> Exercise
The entries shown here must be retyped in full, with no pictures included.

═════ Extracted records

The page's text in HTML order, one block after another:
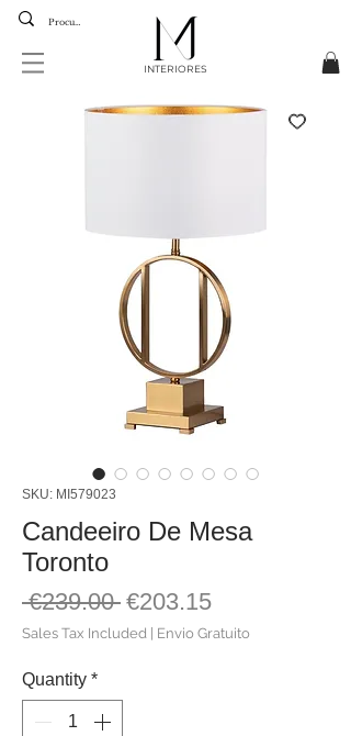
INTERIORES
SKU: MI579023
Candeeiro De Mesa
Toronto
€239.00 Regular
Price
€203.15Sale
Price
Sales Tax Included Envio Gratuito
Quantity *
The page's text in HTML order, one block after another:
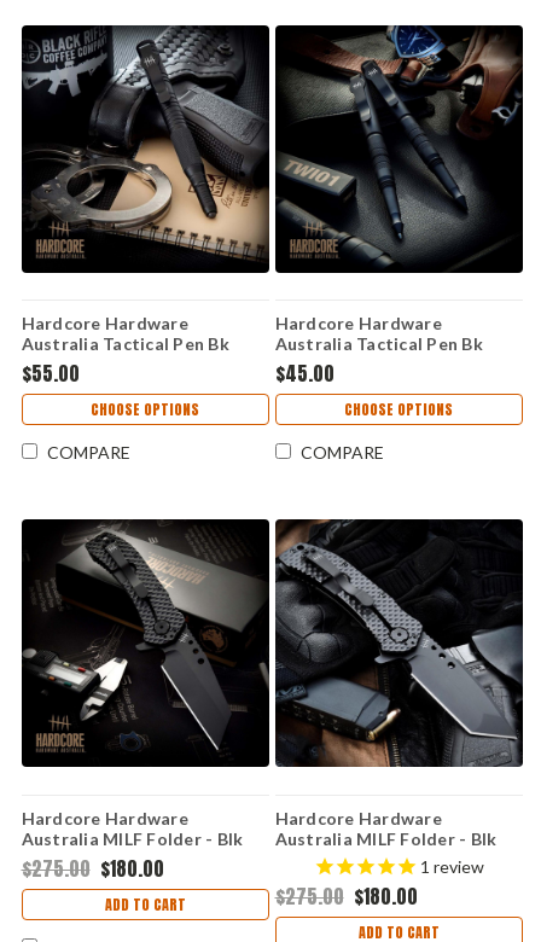
Hardcore Hardware
Australia Tactical Pen Bk
Alum (5.74" Cap) TWI02
$55.00
CHOOSE OPTIONS
COMPARE
Hardcore Hardware
Australia Tactical Pen Bk
Alum (5.74" Cap) TWI01
$45.00
CHOOSE OPTIONS
COMPARE
Hardcore Hardware
Australia MILF Folder - Blk
G10 (3.5" S30V) MILF-04
$275.00 $180.00
ADD TO CART
Hardcore Hardware
Australia MILF Folder - Blk
G10 (3.5" S30V) MILF-03
1 review
$275.00 $180.00
ADD TO CART
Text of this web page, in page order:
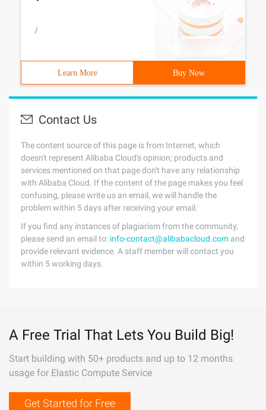
/
Learn More Buy Now
Contact Us
The content source of this page is from Internet, which
doesn't represent Alibaba Cloud's opinion; products and
services mentioned on that page don't have any relationship
with Alibaba Cloud. If the content of the page makes you feel
confusing, please write us an email, we will handle the
problem within 5 days after receiving your email.
If you find any instances of plagiarism from the community,
please send an email to: info-contact@alibabacloud.com and
provide relevant evidence. A staff member will contact you
within 5 working days.
A Free Trial That Lets You Build Big!
Start building with 50+ products and up to 12 months
usage for Elastic Compute Service
Get Started for Free
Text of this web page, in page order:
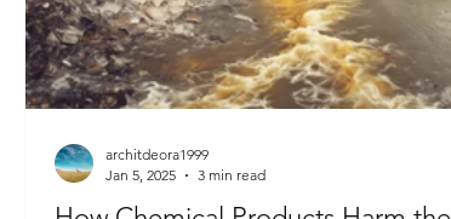
architdeora1999
Jan 5, 2025
3 min read
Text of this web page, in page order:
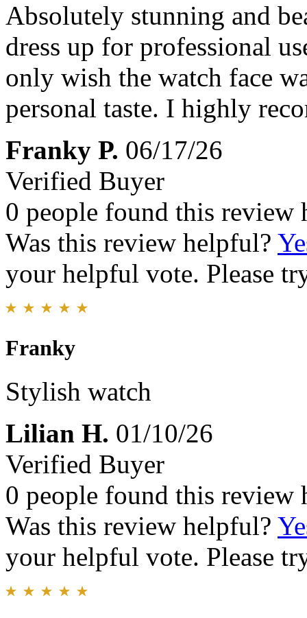
Absolutely stunning and
dress up for professional
only wish the watch face
personal taste. I highly
Franky P. 06/17/26
Verified Buyer
0 people found this review
Was this review helpful?
your helpful vote. Please
Franky
Stylish watch
Lilian H. 01/10/26
Verified Buyer
0 people found this review
Was this review helpful?
your helpful vote. Please
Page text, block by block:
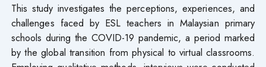
This study investigates the perceptions, experiences, and
challenges faced by ESL teachers in Malaysian primary
schools during the COVID-19 pandemic, a period marked
by the global transition from physical to virtual classrooms.
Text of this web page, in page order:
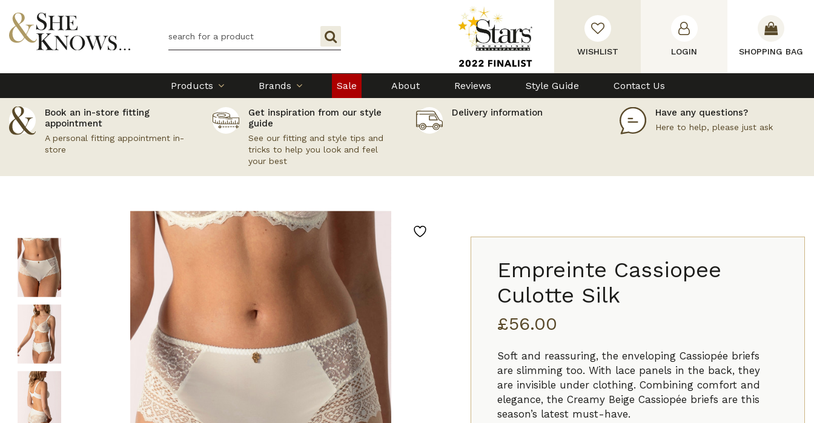
WISHLIST LOGIN SHOPPING BAG
Products Brands Sale About Reviews Style Guide Contact Us
Book an in-store fitting
appointment
A personal fitting appointment in-
store
Get inspiration from our style
guide
See our fitting and style tips and
tricks to help you look and feel
your best
Delivery information Have any questions?
Here to help, please just ask
Empreinte Cassiopee
Culotte Silk
£56.00
Soft and reassuring, the enveloping Cassiopée briefs
are slimming too. With lace panels in the back, they
are invisible under clothing. Combining comfort and
elegance, the Creamy Beige Cassiopée briefs are this
season’s latest must-have.
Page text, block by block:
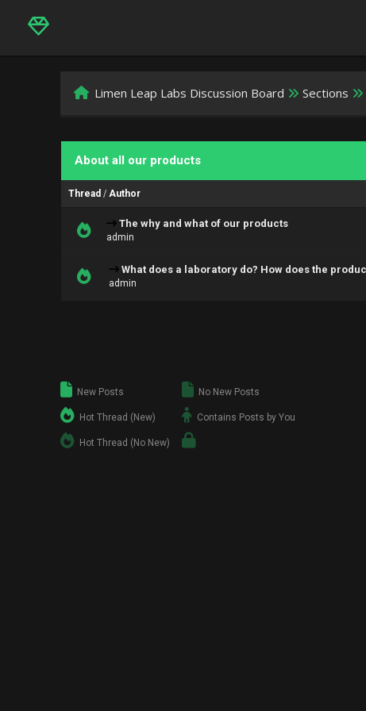
Limen Leap Labs Discussion Board Sections
About all our products
Thread / Author
The why and what of our products
admin
What does a laboratory do? How does the
admin
New Posts
Hot Thread (New)
Hot Thread (No New)
No New Posts
Contains Posts by You

══════════

> Response area
The page's text in HTML order, one block after another:
INTERIORES
SKU: MI579023
Candeeiro De Mesa
Toronto
€239.00 Regular
Price
€203.15Sale
Price
Sales Tax Included Envio Gratuito
Quantity *
The page's text in HTML order, one block after another:
Hardcore Hardware
Australia Tactical Pen Bk
Alum (5.74" Cap) TWI02
$55.00
CHOOSE OPTIONS
COMPARE
Hardcore Hardware
Australia Tactical Pen Bk
Alum (5.74" Cap) TWI01
$45.00
CHOOSE OPTIONS
COMPARE
Hardcore Hardware
Australia MILF Folder - Blk
G10 (3.5" S30V) MILF-04
$275.00 $180.00
ADD TO CART
Hardcore Hardware
Australia MILF Folder - Blk
G10 (3.5" S30V) MILF-03
1 review
$275.00 $180.00
ADD TO CART
Text of this web page, in page order:
/
Learn More Buy Now
Contact Us
The content source of this page is from Internet, which
doesn't represent Alibaba Cloud's opinion; products and
services mentioned on that page don't have any relationship
with Alibaba Cloud. If the content of the page makes you feel
confusing, please write us an email, we will handle the
problem within 5 days after receiving your email.
If you find any instances of plagiarism from the community,
please send an email to: info-contact@alibabacloud.com and
provide relevant evidence. A staff member will contact you
within 5 working days.
A Free Trial That Lets You Build Big!
Start building with 50+ products and up to 12 months
usage for Elastic Compute Service
Get Started for Free
Text of this web page, in page order:
architdeora1999
Jan 5, 2025
3 min read
Text of this web page, in page order:
Absolutely stunning and
dress up for professional
only wish the watch face
personal taste. I highly
Franky P. 06/17/26
Verified Buyer
0 people found this review
Was this review helpful?
your helpful vote. Please
Franky
Stylish watch
Lilian H. 01/10/26
Verified Buyer
0 people found this review
Was this review helpful?
your helpful vote. Please
Page text, block by block:
This study investigates the perceptions, experiences, and
challenges faced by ESL teachers in Malaysian primary
schools during the COVID-19 pandemic, a period marked
by the global transition from physical to virtual classrooms.
Text of this web page, in page order:
WISHLIST LOGIN SHOPPING BAG
Products Brands Sale About Reviews Style Guide Contact Us
Book an in-store fitting
appointment
A personal fitting appointment in-
store
Get inspiration from our style
guide
See our fitting and style tips and
tricks to help you look and feel
your best
Delivery information Have any questions?
Here to help, please just ask
Empreinte Cassiopee
Culotte Silk
£56.00
Soft and reassuring, the enveloping Cassiopée briefs
are slimming too. With lace panels in the back, they
are invisible under clothing. Combining comfort and
elegance, the Creamy Beige Cassiopée briefs are this
season’s latest must-have.
Page text, block by block:
Limen Leap Labs Discussion Board Sections
About all our products
Thread / Author
The why and what of our products
admin
What does a laboratory do? How does the
admin
New Posts
Hot Thread (New)
Hot Thread (No New)
No New Posts
Contains Posts by You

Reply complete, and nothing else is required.